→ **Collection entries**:
------------------------------
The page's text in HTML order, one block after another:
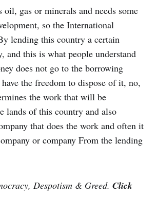
oil, gas or minerals and needs some
so the International
lending this country a certain
and this is what people understand
does not go to the borrowing
the freedom to dispose of it, no,
the work that will be
lands of this country and also
that does the work and often it
or company From the lending
Despotism & Greed. Click
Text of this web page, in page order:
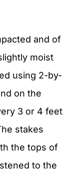
and of
moist
using 2-by-
on the
3 or 4 feet
stakes
the tops of
to the
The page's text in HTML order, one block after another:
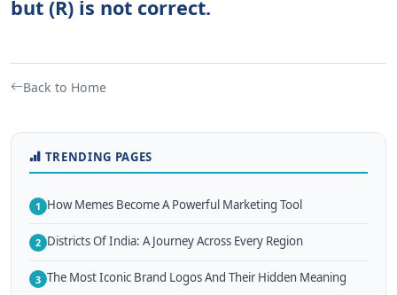
but (R) is not correct.
Back to Home
TRENDING PAGES
1 How Memes Become A Powerful Marketing Tool
2 Districts Of India: A Journey Across Every Region
3 The Most Iconic Brand Logos And Their Hidden Meaning
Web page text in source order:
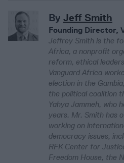
By Jeff Smith
Founding Director,
Jeffrey Smith is the
Africa, a nonprofit
reform, ethical
Vanguard Africa
election in the
the political coalition
Yahya Jammeh, who
years. Mr. Smith has
working on
democracy issues,
RFK Center for
Freedom House, the
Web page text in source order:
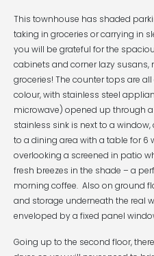
This townhouse has shaded
taking in groceries or carrying in
you will be grateful for the
cabinets and corner lazy
groceries! The counter tops are
colour, with stainless steel
microwave) opened up through
stainless sink is next to a
to a dining area with a table for 6
overlooking a screened in patio
fresh breezes in the shade – a
morning coffee. Also on ground
and storage underneath the real
enveloped by a fixed panel
Going up to the second floor,
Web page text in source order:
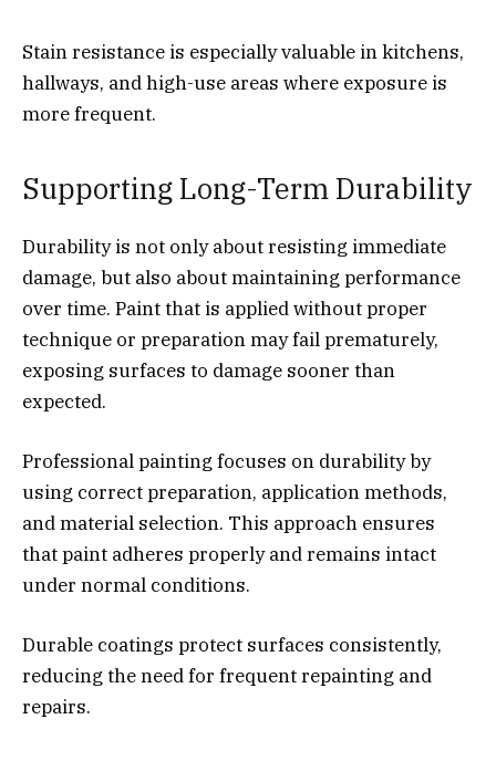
------------------------------
→ **Exercise objective**: Repeat the entries faithfully. Any picture gets left out.

→ **Exercise result**:
The page's text in HTML order, one block after another:
oil, gas or minerals and needs some
so the International
lending this country a certain
and this is what people understand
does not go to the borrowing
the freedom to dispose of it, no,
the work that will be
lands of this country and also
that does the work and often it
or company From the lending
Despotism & Greed. Click
Text of this web page, in page order:
and of
moist
using 2-by-
on the
3 or 4 feet
stakes
the tops of
to the
The page's text in HTML order, one block after another:
but (R) is not correct.
Back to Home
TRENDING PAGES
1 How Memes Become A Powerful Marketing Tool
2 Districts Of India: A Journey Across Every Region
3 The Most Iconic Brand Logos And Their Hidden Meaning
Web page text in source order:
By Jeff Smith
Founding Director,
Jeffrey Smith is the
Africa, a nonprofit
reform, ethical
Vanguard Africa
election in the
the political coalition
Yahya Jammeh, who
years. Mr. Smith has
working on
democracy issues,
RFK Center for
Freedom House, the
Web page text in source order:
This townhouse has shaded
taking in groceries or carrying in
you will be grateful for the
cabinets and corner lazy
groceries! The counter tops are
colour, with stainless steel
microwave) opened up through
stainless sink is next to a
to a dining area with a table for 6
overlooking a screened in patio
fresh breezes in the shade – a
morning coffee. Also on ground
and storage underneath the real
enveloped by a fixed panel
Going up to the second floor,
Web page text in source order:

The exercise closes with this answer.